Subscriber: Each subscriber thread corresponds to a specific subscription queue. Upon initiating a subscription request, subscribers are notified of incoming streams. The subscription thread fetches data from its queue for incremental processing.

Data Consumption

This section provides a simple working example of subscribing to and processing streaming data.

(1) Create a partitioned DFS table for data storage

drop database if exists "dfs://minuteBar"

create database "dfs://minuteBar"
partitioned by VALUE(2020.01.01..2021.01.01)
engine='OLAP'

create table "dfs://minuteBar"."minuteBar"(
	securityid SYMBOL  
	tradetime TIMESTAMP
	price DOUBLE        
	volume INT
	amount DOUBLE
)
partitioned by tradetime

(2) Create a stream table for publishing data

colNames = ["code", "tradetime", "price", "volume"]
colTypes = [SYMBOL, TIMESTAMP, DOUBLE, INT]
share(table=streamTable(1:0, colNames, colTypes), sharedName="pubTable")

(3) Define function dataETL for subscription callback

def dataETL(msg){
	result = select *, price*volume as amount from msg where price>=10.6
	loadTable("dfs://minuteBar", "minuteBar").append!(result)
}

(4) Submit subscription

subscribeTable(tableName="pubTable", actionName="dataETL", offset=-1, handler=dataETL, msgAsTable=true, batchSize=2000, throttle=0.01)

Where

offset=-1 means subscribing from the most recent record.
handler=dataETL specifies the user-defined callback function dataETL to process the data.
msgAsTable=true indicates that the message object is treated as a table.
batchSize=2000 and throttle=0.01 define the conditions under which the callback will be triggered (either when 2000 records are ready or 0.01 seconds have passed).

If a message like localhost:8200:local8200/pubTable/dataETL is returned, the subscription is successfully established.

(5) Write mock data to the publishing table.

tableInsert(pubTable, "000001SZ", 2023.12.15T09:30:00.000, 10.5, 200)
tableInsert(pubTable, "000001SZ", 2023.12.15T09:31:00.000, 10.6, 1000)
tableInsert(pubTable, "000001SZ", 2023.12.15T09:32:00.000, 10.7, 600)
tableInsert(pubTable, "000001SZ", 2023.12.15T09:33:00.000, 10.8, 800)
tableInsert(pubTable, "000001SZ", 2023.12.15T09:34:00.000, 10.7, 500)
tableInsert(pubTable, "000001SZ", 2023.12.15T09:35:00.000, 10.6, 1200)

(6) Check data in table minuteBar.

res = select * from loadTable("dfs://minuteBar", "minuteBar") where date(tradetime)=2023.12.15

The query result shows that records with price < 10.6 are filtered out, and the amount column (calculated as price * volume) is added.
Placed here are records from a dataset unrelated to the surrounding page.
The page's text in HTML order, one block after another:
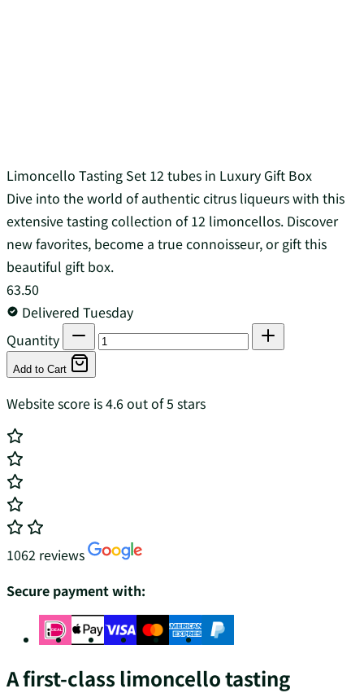
Limoncello Tasting Set 12 tubes in Luxury Gift Box
Dive into the world of authentic citrus liqueurs with this
extensive tasting collection of 12 limoncellos. Discover
new favorites, become a true connoisseur, or gift this
beautiful gift box.
63.50
Delivered Tuesday
Quantity
Add to Cart
Website score is 4.6 out of 5 stars
1062 reviews
Secure payment with:
A first-class limoncello tasting
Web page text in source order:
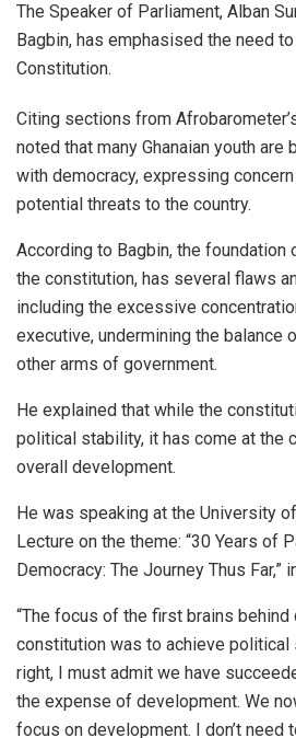
The Speaker of Parliament, Alban
Bagbin, has emphasised the need
Constitution.
Citing sections from
noted that many Ghanaian youth
with democracy, expressing
potential threats to the country.
According to Bagbin, the foundation
the constitution, has several flaws
including the excessive
executive, undermining the balance
other arms of government.
He explained that while the
political stability, it has come at the
overall development.
He was speaking at the University
Lecture on the theme: “30 Years of
Democracy: The Journey Thus Far,”
“The focus of the first brains behind
constitution was to achieve
right, I must admit we have
the expense of development. We
focus on development. I don’t need

(7) Unsubscribe from the stream table. Note that all subscriptions to a stream table must be cancelled before deleting the table.

unsubscribeTable(tableName="pubTable", actionName="dataETL")
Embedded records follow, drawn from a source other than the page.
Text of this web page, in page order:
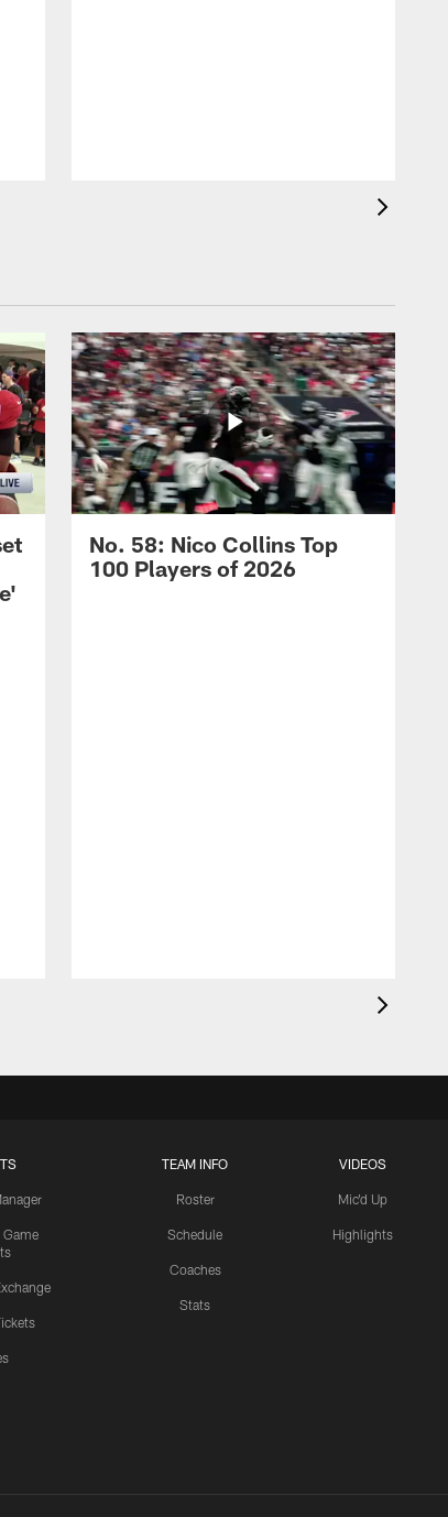
No. 58: Nico Collins Top
100 Players of 2026
TEAM INFO
Roster
Schedule
Coaches
Stats
VIDEOS
Mic'd Up
Highlights

(8) Delete the stream table.

dropStreamTable(tableName="pubTable")

(9) Delete the database.

drop database if exists "dfs://minuteBar"

Automatic Reconnection

To enable automatic reconnection after network disruption, the stream table must be persisted on the publisher. When parameter reconnect of function subscribeTable is set to true, the subscriber will record the offset of the streaming data. When the network connection is interrupted, the subscriber will automatically re-subscribe from the offset. If the subscriber crashes or the stream table is not persisted on the publisher, the subscriber cannot automatically reconnect.

subscribeTable(tableName="pubTable", actionName="dataETL", offset=-1, handler=dataETL, msgAsTable=true, batchSize=2000, throttle=0.01, reconnect=true)

Filtering Published Data

Streaming data can be filtered at the publisher to significantly reduce network traffic. Use setStreamTableFilterColumn on the stream table to specify the filtering column, then specify a vector for parameter filter in function subscribeTable. Only the rows with matching column values are published to the subscriber. As of now a stream table can have only one filtering column. In the following example, the stream table trades on the publisher only publishes data for IBM and GOOG to the subscriber:

share streamTable(10000:0,`time`symbol`price, [TIMESTAMP,SYMBOL,INT]) as trades
setStreamTableFilterColumn(trades, `symbol)
trades_slave=table(10000:0,`time`symbol`price, [TIMESTAMP,SYMBOL,INT])
filter=symbol(`IBM`GOOG)

subscribeTable(tableName=`trades, actionName=`trades_slave, handler=append!{trades_slave}, msgAsTable=true, filter=filter);